Will you quote only the lines starting at the one that contains "(due to the" and ending with the last line of the listing below, inclusive?

• • • • •

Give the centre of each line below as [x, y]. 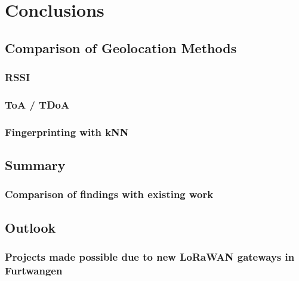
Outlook [30, 227]
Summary [35, 165]
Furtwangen [34, 270]
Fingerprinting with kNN [67, 132]
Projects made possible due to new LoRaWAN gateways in [150, 257]
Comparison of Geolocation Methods [121, 47]
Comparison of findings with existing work [109, 194]
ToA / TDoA [37, 104]
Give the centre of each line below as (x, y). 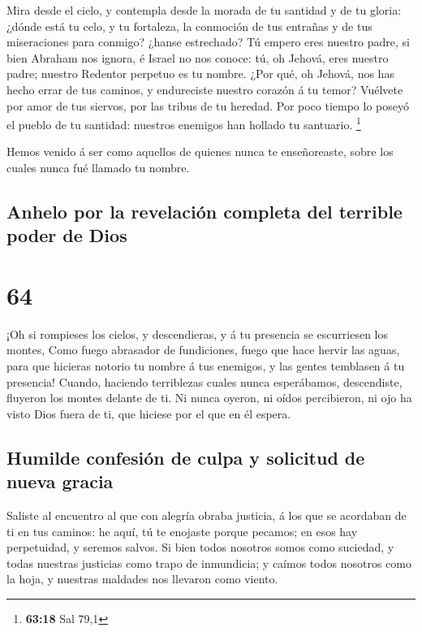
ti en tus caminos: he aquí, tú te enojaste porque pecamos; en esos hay (182, 531)
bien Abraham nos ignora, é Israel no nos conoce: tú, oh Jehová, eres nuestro (198, 57)
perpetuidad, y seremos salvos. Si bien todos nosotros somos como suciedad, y (200, 547)
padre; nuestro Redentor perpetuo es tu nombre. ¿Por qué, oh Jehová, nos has (200, 74)
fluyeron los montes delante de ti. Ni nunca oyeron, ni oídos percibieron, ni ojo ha (209, 398)
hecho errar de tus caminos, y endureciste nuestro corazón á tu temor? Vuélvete (205, 89)
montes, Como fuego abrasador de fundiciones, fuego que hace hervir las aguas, (203, 350)
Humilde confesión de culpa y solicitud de (186, 457)
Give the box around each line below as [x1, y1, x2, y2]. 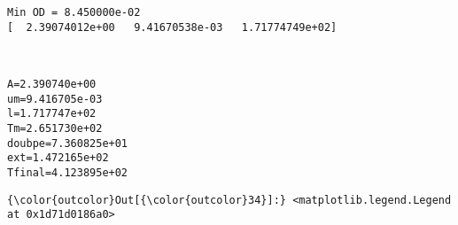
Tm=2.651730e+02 [7, 121, 103, 135]
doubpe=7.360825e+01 [7, 136, 128, 150]
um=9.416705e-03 [7, 92, 103, 105]
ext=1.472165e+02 [7, 151, 109, 165]
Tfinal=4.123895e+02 [7, 166, 128, 179]
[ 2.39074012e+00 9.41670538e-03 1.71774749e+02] [7, 20, 338, 34]
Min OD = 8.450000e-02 [7, 6, 141, 19]
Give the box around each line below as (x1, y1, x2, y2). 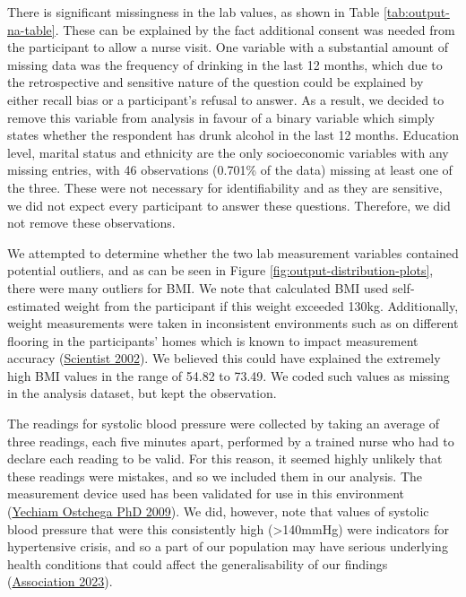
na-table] (7, 20, 56, 39)
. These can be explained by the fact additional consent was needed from (55, 20, 455, 39)
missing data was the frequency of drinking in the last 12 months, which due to (7, 55, 443, 74)
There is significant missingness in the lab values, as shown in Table (7, 3, 380, 21)
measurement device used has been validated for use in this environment (7, 484, 405, 503)
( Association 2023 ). (7, 572, 113, 591)
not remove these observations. (7, 213, 176, 232)
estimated (7, 296, 61, 315)
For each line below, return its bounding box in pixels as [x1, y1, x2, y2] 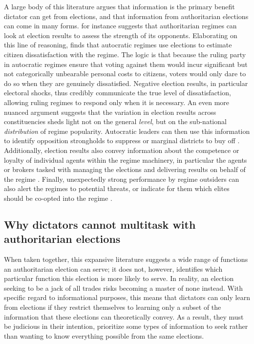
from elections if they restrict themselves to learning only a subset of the [4, 302, 221, 312]
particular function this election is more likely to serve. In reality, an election [4, 273, 234, 283]
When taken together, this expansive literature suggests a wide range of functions [4, 254, 248, 264]
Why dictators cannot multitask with [4, 216, 196, 232]
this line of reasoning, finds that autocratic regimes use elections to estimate [4, 40, 232, 50]
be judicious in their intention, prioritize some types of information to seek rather [4, 321, 248, 331]
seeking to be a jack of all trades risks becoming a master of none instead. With [4, 282, 243, 293]
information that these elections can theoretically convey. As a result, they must [4, 311, 244, 322]
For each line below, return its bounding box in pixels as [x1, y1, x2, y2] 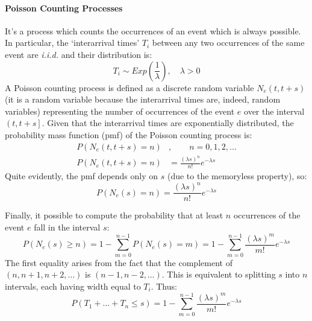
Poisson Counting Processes [5, 1, 123, 14]
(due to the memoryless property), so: [167, 170, 307, 182]
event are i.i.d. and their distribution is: [5, 48, 152, 60]
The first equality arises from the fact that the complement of [5, 256, 232, 269]
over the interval [244, 104, 305, 117]
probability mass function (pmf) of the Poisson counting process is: [5, 128, 252, 141]
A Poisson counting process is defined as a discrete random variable [5, 81, 254, 94]
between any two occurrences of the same [152, 36, 305, 49]

• • • • •

### [Answer section]
(due to the memoryless property), so: [167, 170, 307, 182]
event are i.i.d. and their distribution is: [5, 48, 152, 60]
The first equality arises from the fact that the complement of [5, 256, 232, 269]
over the interval [244, 104, 305, 117]
probability mass function (pmf) of the Poisson counting process is: [5, 128, 252, 141]
A Poisson counting process is defined as a discrete random variable [5, 81, 254, 94]
between any two occurrences of the same [152, 36, 305, 49]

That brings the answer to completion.